Giddy at anticipating my first Waffle House experience, I looked around and noticed something interesting. There was only one waiter for the entire diner. There had to be 200 people in here. The waiter was a big tall black gentleman who somehow looked like he was having a blast in spite of the chaos he’d been thrown into.
Now, because there was only one waiter, we had to wait a long time to order. How long, you ask? You’re probably thinking half an hour, right? No. An hour? Yeah, I wish. Come on, it couldn’t have been more than 90 minutes? We had to wait TWO HOURS just for the waiter to come to us.
Now, the good thing about waiting that long was that we all had TONS OF TIME to look through the endless Waffle House menu. Each of us had carefully memorized our complex orders of eggs and biscuits and toast and burgers, all of which were smothered in various ingredients specific to the Waffle House universe. Dare I say waiting that long made the process of ordering almost euphoric, seeing as we were finally going to eat like kings.

So, when the waiter finally came to us, I found it odd that he didn’t actually have a notepad with him. There were eight of us on the team. How was he going to memorize all our orders?? Maybe this is how The Waffle House worked? The waiters all had ‘A Beautiful Mind’ level brain recollection?
Well, we laboriously began giving him our “all you can eat” orders one by one. Each of us had picked like five things on the menu. And being stupid college students, we’re adding and subtracting certain things from each item (“Oh, and no pickles on the burger…”).

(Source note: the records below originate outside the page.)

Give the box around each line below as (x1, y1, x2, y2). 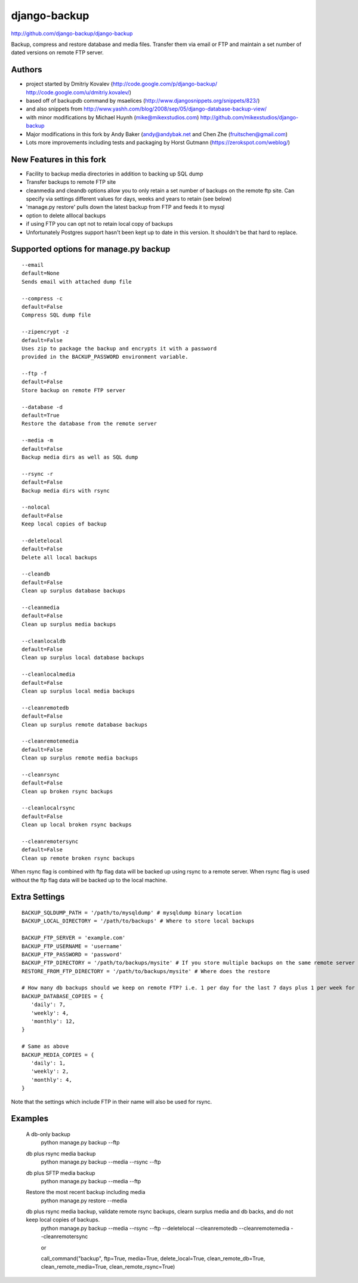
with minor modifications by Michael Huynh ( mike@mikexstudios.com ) (26, 113, 199, 121)
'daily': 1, (30, 1060, 66, 1066)
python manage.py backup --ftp (41, 1139, 120, 1146)
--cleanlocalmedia (21, 671, 76, 678)
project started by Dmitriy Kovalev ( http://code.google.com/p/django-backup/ (26, 81, 218, 88)
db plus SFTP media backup (26, 1169, 95, 1176)
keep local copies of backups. (26, 1216, 100, 1223)
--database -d (21, 404, 63, 410)
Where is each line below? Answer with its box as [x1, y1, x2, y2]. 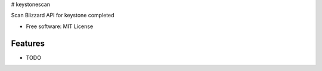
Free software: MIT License [26, 23, 94, 30]
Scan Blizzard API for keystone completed [11, 12, 114, 19]
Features [11, 38, 45, 48]
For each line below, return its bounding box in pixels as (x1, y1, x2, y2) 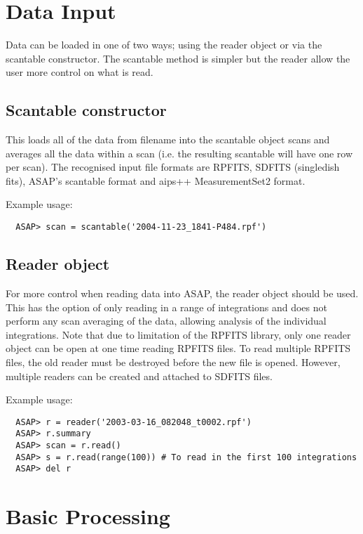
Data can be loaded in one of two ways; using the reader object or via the (6, 37, 322, 52)
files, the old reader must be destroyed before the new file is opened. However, (6, 354, 341, 369)
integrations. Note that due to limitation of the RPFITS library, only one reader (6, 327, 351, 341)
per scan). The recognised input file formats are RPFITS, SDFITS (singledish (6, 159, 340, 174)
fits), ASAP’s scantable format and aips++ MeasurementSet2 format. (6, 173, 306, 188)
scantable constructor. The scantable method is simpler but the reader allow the (6, 51, 350, 65)
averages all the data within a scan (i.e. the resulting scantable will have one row (6, 145, 353, 160)
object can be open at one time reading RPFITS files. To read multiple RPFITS (6, 341, 351, 356)
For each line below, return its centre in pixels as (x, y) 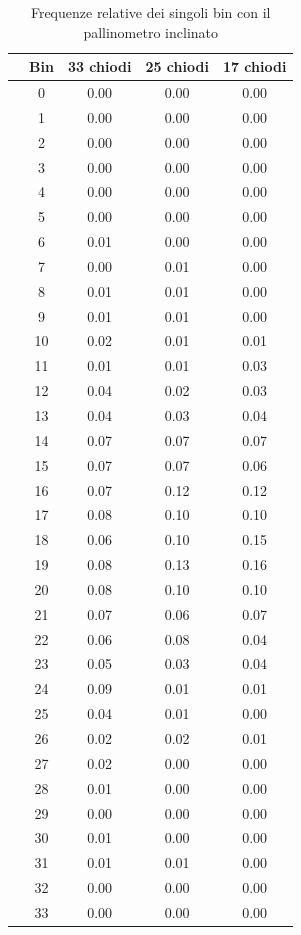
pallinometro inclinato (150, 31)
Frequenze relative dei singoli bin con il (150, 12)
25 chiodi (177, 66)
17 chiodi (254, 66)
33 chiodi (99, 66)
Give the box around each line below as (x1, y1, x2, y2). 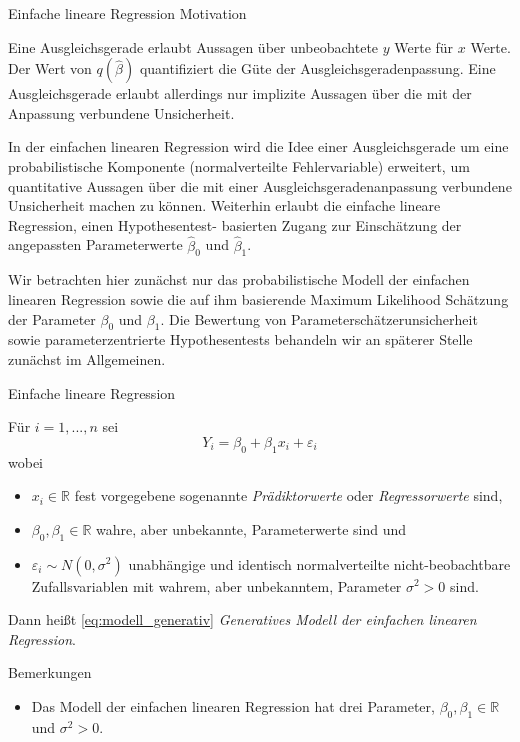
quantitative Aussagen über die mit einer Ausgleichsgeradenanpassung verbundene (8, 175, 512, 196)
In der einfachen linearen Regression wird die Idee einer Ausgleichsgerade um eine (8, 136, 509, 157)
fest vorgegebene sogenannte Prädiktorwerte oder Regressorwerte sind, (74, 485, 503, 506)
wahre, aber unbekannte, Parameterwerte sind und (95, 518, 407, 539)
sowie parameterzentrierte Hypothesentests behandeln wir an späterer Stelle (8, 329, 473, 350)
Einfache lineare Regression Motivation (8, 3, 247, 23)
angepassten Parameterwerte (8, 234, 183, 255)
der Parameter (8, 308, 96, 329)
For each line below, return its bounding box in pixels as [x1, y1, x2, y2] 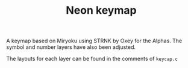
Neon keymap [66, 4, 137, 17]
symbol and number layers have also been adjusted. [6, 44, 136, 51]
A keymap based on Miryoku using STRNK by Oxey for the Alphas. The [6, 37, 183, 45]
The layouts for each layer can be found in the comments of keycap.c [6, 55, 178, 63]
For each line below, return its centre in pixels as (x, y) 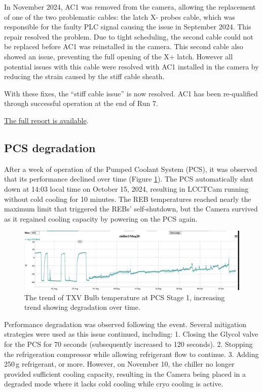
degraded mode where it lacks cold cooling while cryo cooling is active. (114, 384)
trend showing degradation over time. (82, 307)
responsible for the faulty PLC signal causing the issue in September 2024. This (128, 27)
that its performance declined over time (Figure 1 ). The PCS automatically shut (129, 179)
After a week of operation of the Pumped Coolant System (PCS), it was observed (131, 169)
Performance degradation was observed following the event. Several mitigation (125, 324)
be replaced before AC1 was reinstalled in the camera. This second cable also (124, 46)
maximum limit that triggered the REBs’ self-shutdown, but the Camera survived (131, 209)
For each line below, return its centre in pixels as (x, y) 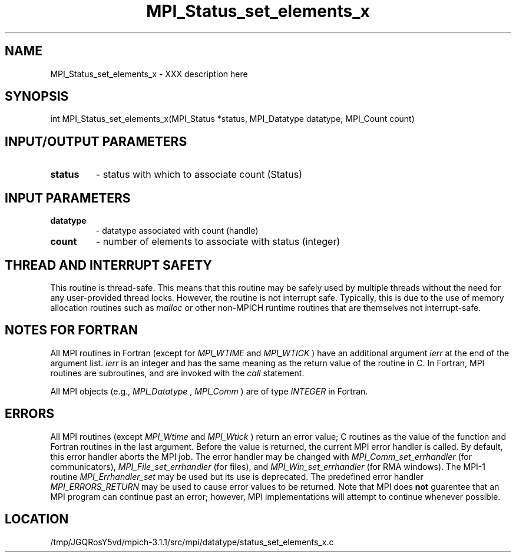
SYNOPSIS (37, 97)
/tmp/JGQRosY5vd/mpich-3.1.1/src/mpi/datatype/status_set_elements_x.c (192, 542)
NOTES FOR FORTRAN (72, 330)
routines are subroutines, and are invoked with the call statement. (177, 373)
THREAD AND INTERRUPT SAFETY (108, 265)
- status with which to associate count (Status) (199, 175)
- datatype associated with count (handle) (177, 231)
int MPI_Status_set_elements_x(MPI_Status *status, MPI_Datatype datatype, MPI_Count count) (232, 119)
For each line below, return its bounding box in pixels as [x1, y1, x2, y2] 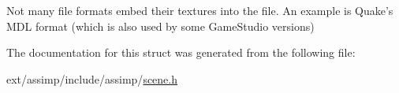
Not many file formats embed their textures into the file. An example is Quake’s [6, 2, 393, 18]
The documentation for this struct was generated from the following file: [6, 44, 356, 61]
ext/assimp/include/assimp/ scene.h [6, 70, 177, 87]
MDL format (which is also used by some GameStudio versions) [6, 17, 315, 34]
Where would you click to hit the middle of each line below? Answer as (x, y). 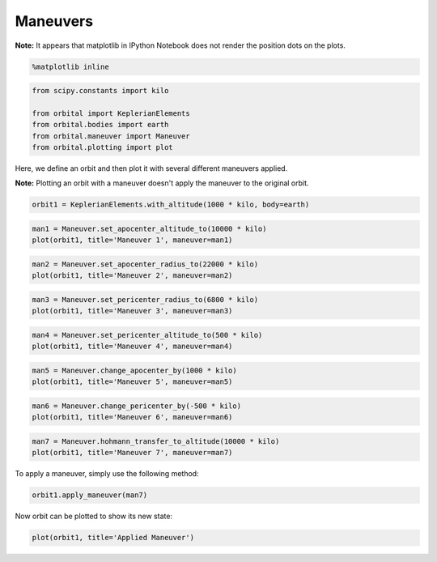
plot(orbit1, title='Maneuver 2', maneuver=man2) (132, 276)
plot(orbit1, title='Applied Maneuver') (113, 538)
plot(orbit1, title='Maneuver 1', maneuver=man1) (132, 240)
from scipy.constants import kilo (100, 91)
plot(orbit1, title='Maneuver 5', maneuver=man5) (132, 382)
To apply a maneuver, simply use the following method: (107, 474)
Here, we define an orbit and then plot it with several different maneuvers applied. (151, 168)
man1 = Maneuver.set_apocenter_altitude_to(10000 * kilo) (149, 229)
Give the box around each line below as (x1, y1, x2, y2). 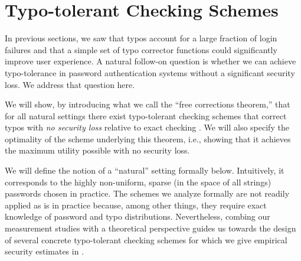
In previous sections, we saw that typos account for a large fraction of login (5, 32, 277, 44)
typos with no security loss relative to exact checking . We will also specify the (5, 121, 289, 133)
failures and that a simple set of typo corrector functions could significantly (5, 43, 277, 56)
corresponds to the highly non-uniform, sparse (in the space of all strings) (5, 175, 271, 188)
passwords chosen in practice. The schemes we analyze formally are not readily (5, 187, 290, 200)
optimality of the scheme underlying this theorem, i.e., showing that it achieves (5, 132, 291, 145)
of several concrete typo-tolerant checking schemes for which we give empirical (5, 233, 287, 246)
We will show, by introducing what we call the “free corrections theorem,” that (5, 98, 290, 110)

I have to give it to this waiter. He was so patient in the way he listened to every single word – for an order, mind you, that probably took as long for us to say as the length of time we’d been waiting for him to finally get to us.
And after we were finally finished, he looked all of us in the eyes, smiled, and without pretense said, “You got it. 10 waffles.” And walked off.
Now, in this younger version of myself, I had never experienced anything like this. That a place could promise something and just totally lie. The shock of realizing that I would not be eating all I could eat that night for $5.99 was devastating. So I was baffled. I was frozen. I was confused. And then I looked around and I noticed that every single customer in this establishment had a single waffle on their plate.
That’s when I noticed the most shocking detail of all. I had to peer back at an awkward angle to see it but my eyes followed our waiter into the back area where I then watched him begin cooking our waffles. That is correct. This man was the waiter AND THE COOK for the entire restaurant full of 200 people.
For those who don’t understand what the Waffle House legend is about. That sums it up.
Jane is a late 20-something server at a North Carolina Waffle House. We’re told in the description of the screenplay that this will be the worst day of Jane’s life. In fact, she’s already struggling not to cry.
She shows up on her night shift where she says hi to her gay co-server, Tommy. Tommy senses something is off with Jane but she doesn’t want to talk about it. Jane starts her shift where she mostly deals with regulars.
There are two stoner dudes and a stoner girl. There’s an Amazon guy with his young daughter. There’s the town drunk. Oh, and there’s “Scrubs Guy” who has been trying to drum up the courage to ask Jane out forever. Jane already knows he likes her and she might even like him but right now she’s just trying to get through her shift.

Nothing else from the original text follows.